Active vs. Passive Monitoring
Select metrics that will survive changes of software updates; source code releases, os updates; etc.
Select a process that will survive team changes and carry forward the underlying values and benefits of daily checklists.
Use distributed not centralized management, first. Forget trying to get a single tool etc. up and running with beautifully maintained stats. Difficult to maintain, untrusted, not resilient to change. Sometimes causes its own resource leaks.
The issue is more of a social problem, the technical problem is simple. Implement a daily checklist.
Ppl have this amazing property of responding to change, computers less so. Ppl attempting to program responding to changes often over complicate the situation, achieving the opposite effect, over the course of the project. As the brilliant mind of the original author is replaced by those less
Make Learning about your System a Cultural Trend
When Angry Monkeys are used for Good and not Evil. When used for good, it is usually referred to as following process or procedure.
When I was a young whipper snapper, bright eyed, enthused etc...
One of the best team leads, I've ever had, brought great discipline and process to our work.
It was the discipline of a daily checklist.

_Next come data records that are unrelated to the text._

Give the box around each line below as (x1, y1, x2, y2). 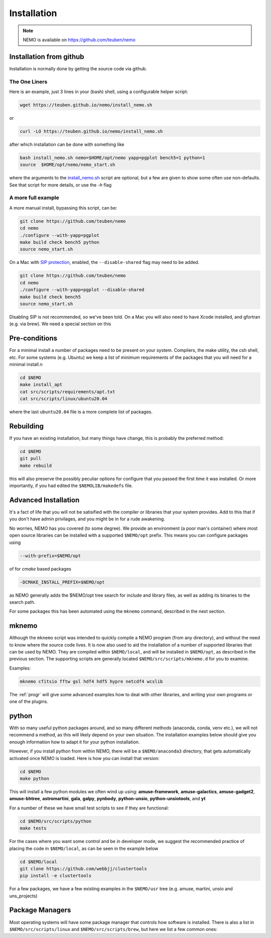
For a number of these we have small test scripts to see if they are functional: (9, 805, 169, 811)
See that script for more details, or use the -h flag (9, 181, 112, 188)
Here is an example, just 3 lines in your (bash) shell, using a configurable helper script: (9, 88, 188, 95)
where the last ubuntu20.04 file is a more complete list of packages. (9, 409, 153, 415)
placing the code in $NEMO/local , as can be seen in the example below (9, 845, 159, 852)
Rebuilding (9, 422, 44, 430)
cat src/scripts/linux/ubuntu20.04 (20, 396, 107, 402)
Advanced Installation (9, 496, 80, 504)
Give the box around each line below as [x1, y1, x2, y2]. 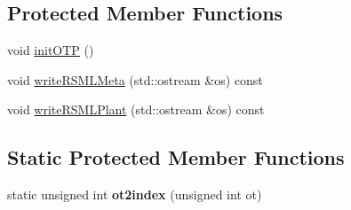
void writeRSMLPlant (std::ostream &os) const [7, 100, 265, 119]
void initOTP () [7, 41, 94, 59]
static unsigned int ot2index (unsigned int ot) [7, 185, 262, 204]
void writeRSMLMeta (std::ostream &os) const [7, 70, 263, 89]
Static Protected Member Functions [7, 144, 345, 171]
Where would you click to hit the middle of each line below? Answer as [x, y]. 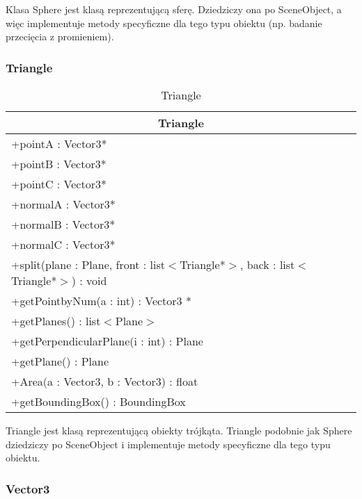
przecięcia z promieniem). [60, 36]
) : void [89, 280]
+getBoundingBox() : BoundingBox [99, 401]
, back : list [268, 264]
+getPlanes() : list [56, 321]
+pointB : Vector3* [59, 164]
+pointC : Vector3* [59, 184]
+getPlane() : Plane [60, 361]
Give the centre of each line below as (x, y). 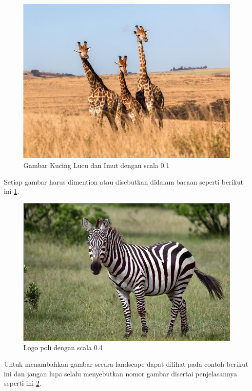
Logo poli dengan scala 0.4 (63, 347)
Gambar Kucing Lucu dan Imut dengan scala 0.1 (97, 165)
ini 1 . (12, 191)
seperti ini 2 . (23, 383)
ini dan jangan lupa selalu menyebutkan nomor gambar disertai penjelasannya (121, 373)
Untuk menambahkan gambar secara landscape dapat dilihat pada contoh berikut (126, 363)
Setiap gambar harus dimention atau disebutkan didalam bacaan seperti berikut (124, 181)
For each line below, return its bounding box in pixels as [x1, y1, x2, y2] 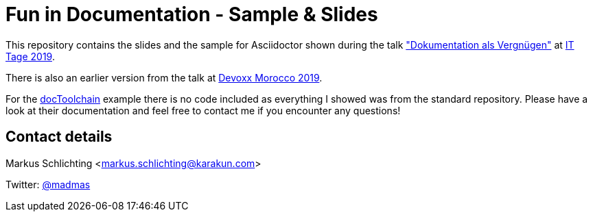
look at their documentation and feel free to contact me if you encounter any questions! [5, 104, 401, 116]
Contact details [5, 128, 113, 146]
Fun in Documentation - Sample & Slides [5, 3, 378, 26]
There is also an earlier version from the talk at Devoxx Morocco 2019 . [5, 71, 323, 84]
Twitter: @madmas [5, 178, 91, 190]
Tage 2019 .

At first it was enforced by the Team lead, then as ppl rotated throughout the team, either of us would enforce that discipline.
Unfortunately others, do not always recognise the value.
Sometimes they may recognise the value when things go wrong. But then it is quickly forgotten.
When there are differences in the checklist or significant variations of some metrics, you need to be disciplined enough to track down the diffs.
Sometimes it may take weeks or months, but nonetheless, that level of knowledge is important for the team to learn.
Instill discipline into the culture, ppl can change faster than the technology.
The Way Forward
In our heterogenous environment, drop back to the simplest thing possible. Each app/node will have text logs. Generate events based on those logs.
That is the intent there are other tools as well, like splunk.com.
- Simple Event Based Correlation - sec.pl
- Provide "Just Enough" Early Warning Alerts
- Maximise use of current tools
- Monitor Rate of Change of metrics as well as State Based as dramatic rates of change of pending doom.
- Ease comparison of metrics - Order of Magnitude trend differences, side by side comparisons, annotation of events of interest etc.
- Interconnecting this monitoring data with your domain. Multipliers.
- Cheap, adhoc and non-destructive tools should never get replaced by one centralized monitor
The "All singing all dancing Monitoring and Management System", may be possible in some companies, but for most I think it better to stop chasing your tails and put "people and processes" over "tools and technologies".
Things will go wrong
So make sure learning about your system is a priority.
Besides Preventative Maintenance or Daily/Weekly Checklists, make time to Learn your Fragile components or synchronous call chaings; your Rhythms and Multipliers.
See Release It for "Circuit Breaker pattern" and alike.
Multipliers within systems, always crop up, especially as a balance between reaction time and cost to develop properly. Key Entities or Seasonal Customer Traffic flow.
All this will help reduce your Minimum Time To Learn and your Minimum Time to Repair (MTTR) your System.